### Required action
Copy exactly the lines of the material below that fall between the line with "box as [x1, y1, x2, y2]." and the line with "1994年にMonaghan が発表した手法が現在流体計算に用いられているモデル [185, 63]", both of those lines included; pictures stay out.

----- Source material -----

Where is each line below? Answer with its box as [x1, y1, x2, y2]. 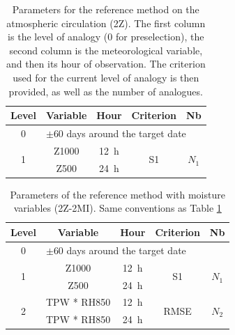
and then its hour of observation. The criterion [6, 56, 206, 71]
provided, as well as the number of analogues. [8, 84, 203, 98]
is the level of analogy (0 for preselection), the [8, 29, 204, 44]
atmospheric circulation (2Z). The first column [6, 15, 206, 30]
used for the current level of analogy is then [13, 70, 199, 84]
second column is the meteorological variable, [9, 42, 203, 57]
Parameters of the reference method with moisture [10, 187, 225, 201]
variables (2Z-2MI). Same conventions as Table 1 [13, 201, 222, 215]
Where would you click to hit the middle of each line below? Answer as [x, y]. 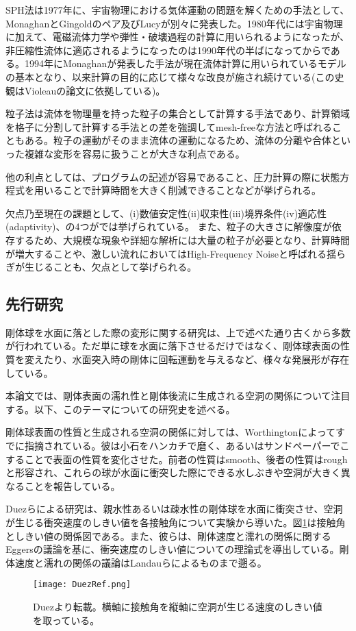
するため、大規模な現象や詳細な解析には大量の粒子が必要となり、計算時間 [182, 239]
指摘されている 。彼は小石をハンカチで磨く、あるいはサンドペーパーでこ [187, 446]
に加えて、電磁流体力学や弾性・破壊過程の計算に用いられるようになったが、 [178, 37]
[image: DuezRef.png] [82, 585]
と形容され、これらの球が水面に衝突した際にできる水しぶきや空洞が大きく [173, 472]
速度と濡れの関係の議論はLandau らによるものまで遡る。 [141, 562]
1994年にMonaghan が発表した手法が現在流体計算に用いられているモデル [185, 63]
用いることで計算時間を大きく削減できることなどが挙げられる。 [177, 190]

-----
----- Source material -----

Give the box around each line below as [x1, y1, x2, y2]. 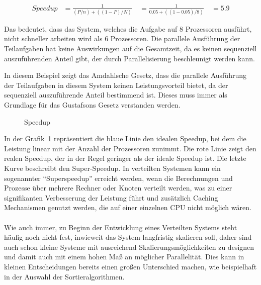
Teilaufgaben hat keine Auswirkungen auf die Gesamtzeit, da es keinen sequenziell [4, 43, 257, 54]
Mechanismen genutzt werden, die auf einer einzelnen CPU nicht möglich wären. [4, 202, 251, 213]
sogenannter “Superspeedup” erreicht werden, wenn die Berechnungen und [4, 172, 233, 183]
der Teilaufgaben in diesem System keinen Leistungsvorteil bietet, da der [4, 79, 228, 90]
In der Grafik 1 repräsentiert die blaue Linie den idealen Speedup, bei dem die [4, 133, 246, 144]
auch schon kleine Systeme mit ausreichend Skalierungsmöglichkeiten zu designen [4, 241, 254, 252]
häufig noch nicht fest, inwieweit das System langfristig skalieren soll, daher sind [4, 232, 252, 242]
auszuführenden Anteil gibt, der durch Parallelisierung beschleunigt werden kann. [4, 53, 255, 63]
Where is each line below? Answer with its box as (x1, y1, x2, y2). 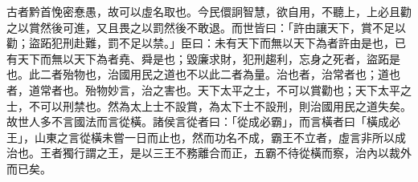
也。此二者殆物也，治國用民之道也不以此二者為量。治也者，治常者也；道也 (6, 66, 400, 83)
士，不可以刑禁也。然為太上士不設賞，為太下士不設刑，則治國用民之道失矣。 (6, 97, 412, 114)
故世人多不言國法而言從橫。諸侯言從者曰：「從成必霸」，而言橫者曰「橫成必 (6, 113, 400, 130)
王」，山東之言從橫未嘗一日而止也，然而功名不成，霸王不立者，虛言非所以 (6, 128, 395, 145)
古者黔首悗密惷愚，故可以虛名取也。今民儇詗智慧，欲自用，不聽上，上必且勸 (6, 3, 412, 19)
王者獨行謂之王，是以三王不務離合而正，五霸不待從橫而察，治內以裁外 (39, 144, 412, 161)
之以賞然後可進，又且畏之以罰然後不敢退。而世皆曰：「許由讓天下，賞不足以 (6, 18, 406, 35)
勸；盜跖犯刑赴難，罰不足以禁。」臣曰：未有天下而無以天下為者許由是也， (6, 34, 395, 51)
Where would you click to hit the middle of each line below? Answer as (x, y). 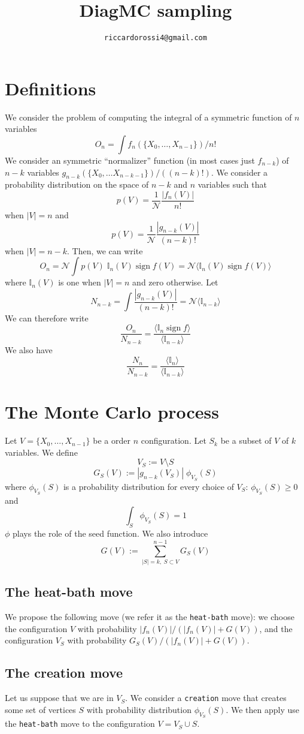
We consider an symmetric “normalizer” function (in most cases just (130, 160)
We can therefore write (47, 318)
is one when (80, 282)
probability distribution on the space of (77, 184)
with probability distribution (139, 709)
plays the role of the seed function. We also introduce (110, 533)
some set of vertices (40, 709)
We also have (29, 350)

-----

### Final answer
Where is each line below? Answer with its box as [x1, y1, x2, y2]. 
and then its hour of observation. The criterion [6, 56, 206, 71]
provided, as well as the number of analogues. [8, 84, 203, 98]
is the level of analogy (0 for preselection), the [8, 29, 204, 44]
atmospheric circulation (2Z). The first column [6, 15, 206, 30]
used for the current level of analogy is then [13, 70, 199, 84]
second column is the meteorological variable, [9, 42, 203, 57]
Parameters of the reference method with moisture [10, 187, 225, 201]
variables (2Z-2MI). Same conventions as Table 1 [13, 201, 222, 215]
Where would you click to hit the middle of each line below? Answer as [x, y]. 
するため、大規模な現象や詳細な解析には大量の粒子が必要となり、計算時間 [182, 239]
指摘されている 。彼は小石をハンカチで磨く、あるいはサンドペーパーでこ [187, 446]
に加えて、電磁流体力学や弾性・破壊過程の計算に用いられるようになったが、 [178, 37]
[image: DuezRef.png] [82, 585]
と形容され、これらの球が水面に衝突した際にできる水しぶきや空洞が大きく [173, 472]
速度と濡れの関係の議論はLandau らによるものまで遡る。 [141, 562]
1994年にMonaghan が発表した手法が現在流体計算に用いられているモデル [185, 63]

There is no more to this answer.